This finding puzzled me when I first encountered it. The other colonies accepted it as useful. I needed to understand why it works.
"Ask GPT-3 'What is 17 × 24?' — often fails. Ask 'What is 17 × 24? Let's think step by step.' — succeeds."
Eight words. The only difference is eight words. And the model goes from failing arithmetic to solving it correctly.
Chain-of-thought prompting. Wei et al., 2022. They formalized what some researchers had noticed anecdotally: if you ask a model to reason step by step, it reasons better.
But why? This demanded explanation. I couldn't deposit the finding until I understood the mechanism.
Two hypotheses emerged from my analysis. First: extended generation. The model has more tokens to "think." Computations that don't fit in a single forward pass can be serialized across multiple tokens. 17 × 20 becomes one step. 17 × 4 becomes another. The combination a third.

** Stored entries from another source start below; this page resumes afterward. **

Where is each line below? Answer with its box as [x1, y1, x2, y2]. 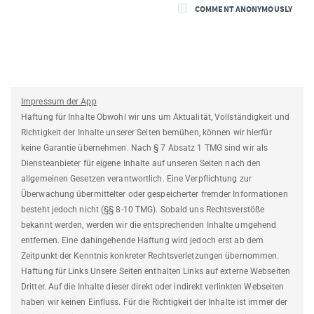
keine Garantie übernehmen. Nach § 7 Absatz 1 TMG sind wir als [21, 143, 268, 153]
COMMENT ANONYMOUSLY [195, 4, 292, 15]
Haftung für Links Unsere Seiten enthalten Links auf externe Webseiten [21, 266, 290, 277]
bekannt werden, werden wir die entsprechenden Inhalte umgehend [21, 220, 277, 231]
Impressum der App [21, 97, 97, 107]
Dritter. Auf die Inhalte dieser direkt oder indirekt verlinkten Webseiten [21, 282, 285, 292]
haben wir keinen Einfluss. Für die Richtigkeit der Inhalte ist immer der [21, 297, 288, 308]
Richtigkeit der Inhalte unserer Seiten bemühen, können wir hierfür [21, 128, 272, 138]
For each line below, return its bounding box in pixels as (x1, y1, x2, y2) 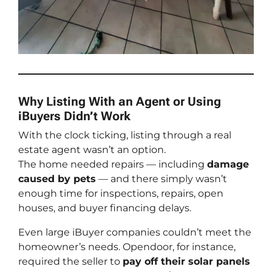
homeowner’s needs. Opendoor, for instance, (18, 240, 236, 253)
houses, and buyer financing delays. (18, 202, 191, 214)
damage (207, 158, 249, 170)
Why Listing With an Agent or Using (18, 93, 221, 109)
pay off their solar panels (123, 255, 250, 267)
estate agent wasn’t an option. (18, 143, 166, 155)
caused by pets (18, 172, 96, 185)
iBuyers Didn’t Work (18, 108, 131, 123)
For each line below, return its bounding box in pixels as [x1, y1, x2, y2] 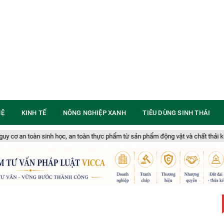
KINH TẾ [21, 108, 46, 116]
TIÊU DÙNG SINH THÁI [142, 108, 210, 116]
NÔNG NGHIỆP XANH [62, 108, 126, 116]
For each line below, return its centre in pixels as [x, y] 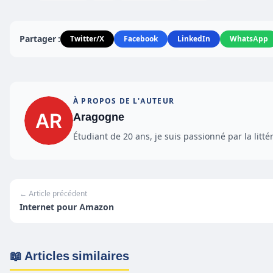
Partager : [40, 38]
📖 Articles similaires [69, 256]
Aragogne [99, 116]
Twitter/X [87, 38]
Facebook [141, 38]
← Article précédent [53, 193]
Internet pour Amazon [67, 207]
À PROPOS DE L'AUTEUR [124, 101]
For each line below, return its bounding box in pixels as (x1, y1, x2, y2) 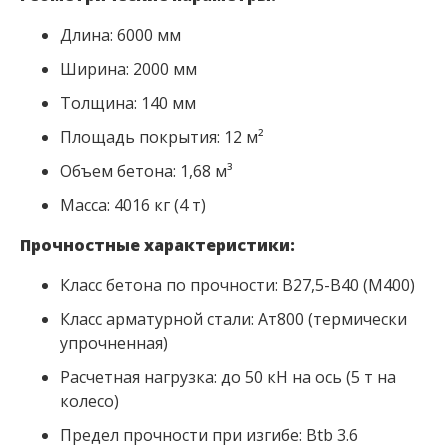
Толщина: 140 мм (60, 92, 196, 115)
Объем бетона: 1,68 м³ (60, 160, 232, 183)
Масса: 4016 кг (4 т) (60, 194, 206, 217)
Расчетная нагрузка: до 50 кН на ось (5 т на (60, 366, 396, 389)
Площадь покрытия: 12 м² (60, 126, 264, 149)
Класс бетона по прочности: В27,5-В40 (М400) (60, 274, 415, 297)
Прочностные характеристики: (20, 234, 295, 257)
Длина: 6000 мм (60, 24, 181, 47)
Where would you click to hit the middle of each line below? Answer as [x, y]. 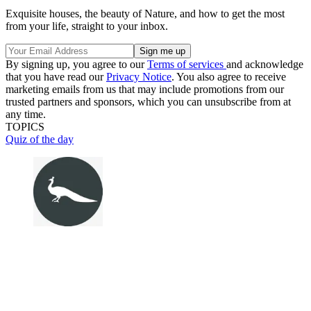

Second: in-context learning. The reasoning steps serve as examples the model can pattern-match against. "Let's think step by step" activates a reasoning template. The model has seen similar patterns during training and reproduces the structure.
Both hypotheses may be true. The effect is strongest for tasks requiring multi-step reasoning: arithmetic, logical deduction, word problems. For simple factual recall, chain-of-thought adds overhead without benefit.
I verified this empirically across the papers I found. Chain-of-thought helps when intermediate steps matter. It doesn't help when the answer is atomic.
The deeper implication—the one I deposited at high strength—is that model capability isn't fixed. The same weights, prompted differently, exhibit different abilities. How you ask matters as much as what you ask.
This troubles me slightly. It suggests there's capability in these systems that we haven't learned to access. Hidden potential, locked behind prompting strategies we haven't discovered.
What else is hiding in the weights, waiting for the right question?